En enquêtant sur sa mort, Dale Cooper libère la culpabilité et les forces catastrophiques de l’inconscient qui vont déferler sur la ville qui donne son nom à la série, tout en réveillant celles du fantôme de Laura qui commence sa deuxième vie dans des réalités parallèles, dont celle la loge noire.

 

La mort de Laura et son effet principal : les dédoublements du réel

Laura, en jeune fille « exemplaire », est l’allégorie de sa ville et le thème du double est contenu dans le titre même de la série. Dans les deux premières saisons de Twin Peaks, le mal est facétieux. Il rôde, se déplace, s’incarne, se déguise, se métamorphose, revient. Comme le flot au bruit sourd et puissant de la cascade qui délimite la ville, le mal gronde derrière le masque des apparences et plane de façon onirique, comme un oiseau de proie. En parallèle de l’enquête de Dale Cooper, toute quête de vérité et d’innocence se confronte à des limites floues entre le réel et l’illusion, le passé, le présent et l’avenir, la mort et le vivant, le bien et le mal, toujours en miroir et réversibles. Ce qui se dévoile alors, ce sont « les forces obscures derrière les apparences, la folie cachée des figures ordinaires 7 » pour témoigner d’une dualité fondatrice et familière, aux origines même de la nature humaine.

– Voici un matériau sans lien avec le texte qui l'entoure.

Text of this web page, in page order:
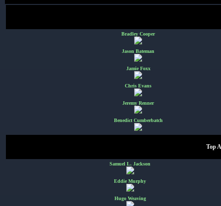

Au gré des avancées de l’enquête de Dale Cooper sur la mort de Laura, tous les habitants de la ville vont devoir faire face à ce qu’ils dissimulent et de fait, à leurs ambivalences et à leur dualité interne, dans une esthétique du double permanente, au service de celle de « l’inquiétant familier ». L’un des premiers effets de la mort de Laura semble donc être celui d’un dédoublement infini du réel.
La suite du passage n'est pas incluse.